Just like that one great crêpe, “Brooklyn” offers a lot to admire. Saoirse Ronan embodies the mousy lead to a T. She genuinely exhibits the silent emotions of Ellis, a woman who feels lost yet at home, having left her family in Ireland for a promising retail job in America. At times, we can almost feel her conflicting feelings of anxiety and adoration. Moments that develop the onscreen relationship between her and Tony (Domhnall Gleeson), an Italian young man who takes interest in Irish women, feels bona fide. Nick Hornby’s script brings to life their relationship, as well as Ellis’s experiences in the unfamiliar Brooklyn, with a spectacularly light, whimsical tone. Of course, the film meets one’s expectations of any period piece, particularly with its beautiful costume designs and its riveting score.

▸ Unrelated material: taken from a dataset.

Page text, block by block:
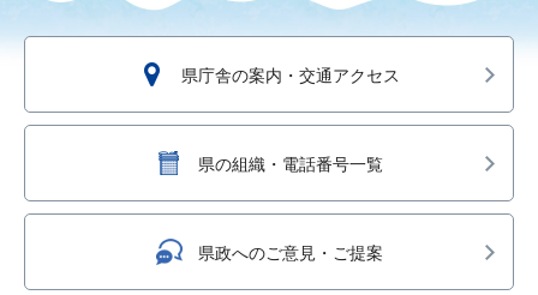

But just like that one great crêpe, we went in expecting so much more. For those who aren’t familiar with the Bechdel test, it is a measure of a film on whether it has (a) two women who (b) talk to each other about (c) something other than a man. “Brooklyn” fails the test. At worst, there’s two obnoxiously caricatured women that live at the boarding house with Ellis, and even in scenes without them, there isn’t a single scene in the movie where women are discussing anything other than boys and how one lives to impress them. Oh wait there is that one scene where Ellis’s boss, noticing that Ellis doesn’t seem quite herself, asks her if she is on her period. But I suppose if talking about menstruation instead of men is enough to pass a Bechdel test, then one can pass a drug test by getting a blood transfusion after smoking several ounces of marijuana. Many have labeled “Brooklyn” a “feminist” movie. I’d really like not to think that the concept of feminism is so shallow. I’m not saying that movies need to be feminist in order to be enjoyable, or that every film should pass the test. But considering that “Brooklyn” focuses primarily on women, its depiction feels rather superficial.